IO utilities.
Functions
cudf_string_cols_exceed_max_bytes (df, ...) |
Checks a cudf DataFrame for string columns that exceed a maximum number of bytes and thus need to be truncated by calling truncate_string_cols_by_bytes . |
filter_null_data (x[, column_name]) |
Filters out null row in a dataframe's 'data' column if it exists. |
truncate_string_cols_by_bytes (df, ...[, ...]) |
Truncates all string columns in a dataframe to a maximum number of bytes. |
- cudf_string_cols_exceed_max_bytes(df, column_max_bytes)[source]
Checks a cudf DataFrame for string columns that exceed a maximum number of bytes and thus need to be truncated by calling
truncate_string_cols_by_bytes
.This method utilizes a cudf method
Series.str.byte_count()
method that pandas lacks, which can avoid a costly call to truncate_string_cols_by_bytes.- Parameters
- df
- column_max_bytes: dict[str, int]
The dataframe to check.
A mapping of string column names to the maximum number of bytes for each column.
- Returns
- bool
True if truncation is needed, False otherwise.

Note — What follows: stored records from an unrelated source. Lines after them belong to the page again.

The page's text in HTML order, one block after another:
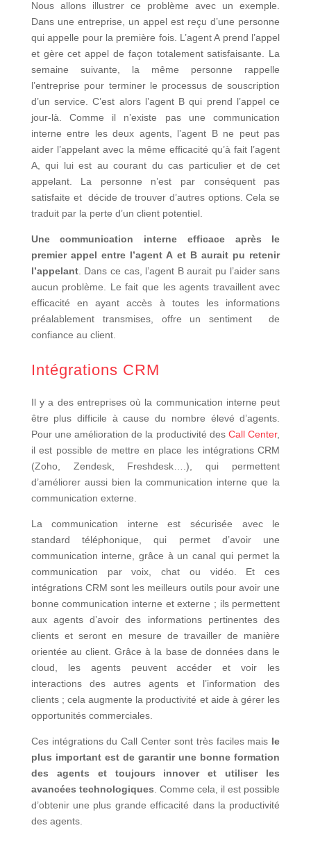
Nous allons illustrer ce problème avec un exemple.
Dans une entreprise, un appel est reçu d’une personne
qui appelle pour la première fois. L’agent A prend l’appel
et gère cet appel de façon totalement satisfaisante. La
semaine suivante, la même personne rappelle
l’entreprise pour terminer le processus de souscription
d’un service. C’est alors l’agent B qui prend l’appel ce
jour-là. Comme il n’existe pas une communication
interne entre les deux agents, l’agent B ne peut pas
aider l’appelant avec la même efficacité qu’à fait l’agent
A, qui lui est au courant du cas particulier et de cet
appelant. La personne n’est par conséquent pas
satisfaite et décide de trouver d’autres options. Cela se
traduit par la perte d’un client potentiel.
Une communication interne efficace après le
premier appel entre l’agent A et B aurait pu retenir
l’appelant. Dans ce cas, l’agent B aurait pu l’aider sans
aucun problème. Le fait que les agents travaillent avec
efficacité en ayant accès à toutes les informations
préalablement transmises, offre un sentiment de
confiance au client.
Intégrations CRM
Il y a des entreprises où la communication interne peut
être plus difficile à cause du nombre élevé d’agents.
Pour une amélioration de la productivité desCall Center,
il est possible de mettre en place les intégrations CRM
(Zoho, Zendesk, Freshdesk….), qui permettent
d’améliorer aussi bien la communication interne que la
communication externe.
La communication interne est sécurisée avec le
standard téléphonique, qui permet d’avoir une
communication interne, grâce à un canal qui permet la
communication par voix, chat ou vidéo. Et ces
intégrations CRM sont les meilleurs outils pour avoir une
bonne communication interne et externe ; ils permettent
aux agents d’avoir des informations pertinentes des
clients et seront en mesure de travailler de manière
orientée au client. Grâce à la base de données dans le
cloud, les agents peuvent accéder et voir les
interactions des autres agents et l’information des
clients ; cela augmente la productivité et aide à gérer les
opportunités commerciales.
Ces intégrations du Call Center sont très faciles mais le
plus important est de garantir une bonne formation
des agents et toujours innover et utiliser les
avancées technologiques . Comme cela, il est possible
d’obtenir une plus grande efficacité dans la productivité
des agents.
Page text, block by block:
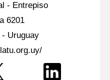
- Entrepiso
6201
- Uruguay
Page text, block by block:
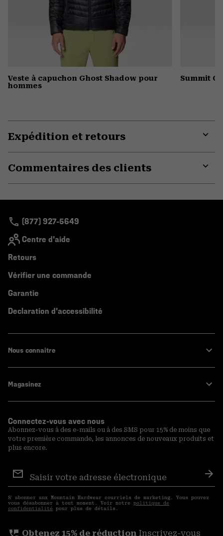
Veste à capuchon Ghost Shadow pour
hommes
Summit
Expédition et retours
Commentaires des clients
(877) 927-5649
Centre d'aide
Retours
Vérifier une commande
Garantie
Declaration d'accessibilité
Nous connaitre
Magasinez
Connectez-vous avec nous
Abonnez-vous à des e-mails ou à des SMS pour 15% de moins que
votre première commande, les annonces de nouveaux produits et
plus encore.
aux
courriels
S′ abonner aux Mountain Hardwear courriels de marketing. Vous pouvez
vous désabonner à tout moment. Voir notre politique de
confidentialité pour plus de détails.
Obtenez 15% de réduction Inscrivez-vous
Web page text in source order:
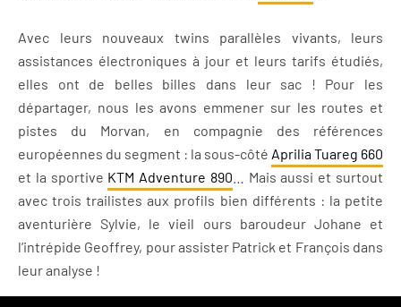
Avec leurs nouveaux twins parallèles vivants, leurs
assistances électroniques à jour et leurs tarifs étudiés,
elles ont de belles billes dans leur sac ! Pour les
départager, nous les avons emmener sur les routes et
pistes du Morvan, en compagnie des références
européennes du segment : la sous-côté Aprilia Tuareg 660
et la sportive KTM Adventure 890 … Mais aussi et surtout
avec trois trailistes aux profils bien différents : la petite
aventurière Sylvie, le vieil ours baroudeur Johane et
l’intrépide Geoffrey, pour assister Patrick et François dans
leur analyse !
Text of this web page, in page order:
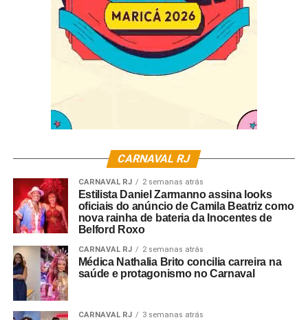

- filter_null_data(x, column_name='data')[source]
Filters out null row in a dataframe’s ‘data’ column if it exists.
- Parameters
- x
- column_name
The dataframe to fix.
The column name to filter on.
- truncate_string_cols_by_bytes(df, column_max_bytes, warn_on_truncate=True)[source]
Truncates all string columns in a dataframe to a maximum number of bytes. This operation is performed in-place on the dataframe.
- Parameters
- df
- column_max_bytes: dict[str, int]
- warn_on_truncate: bool, default True
The dataframe to truncate.
A mapping of string column names to the maximum number of bytes for each column.
Whether to log a warning when truncating a column.
- Returns
- bool
True if truncation was performed, False otherwise.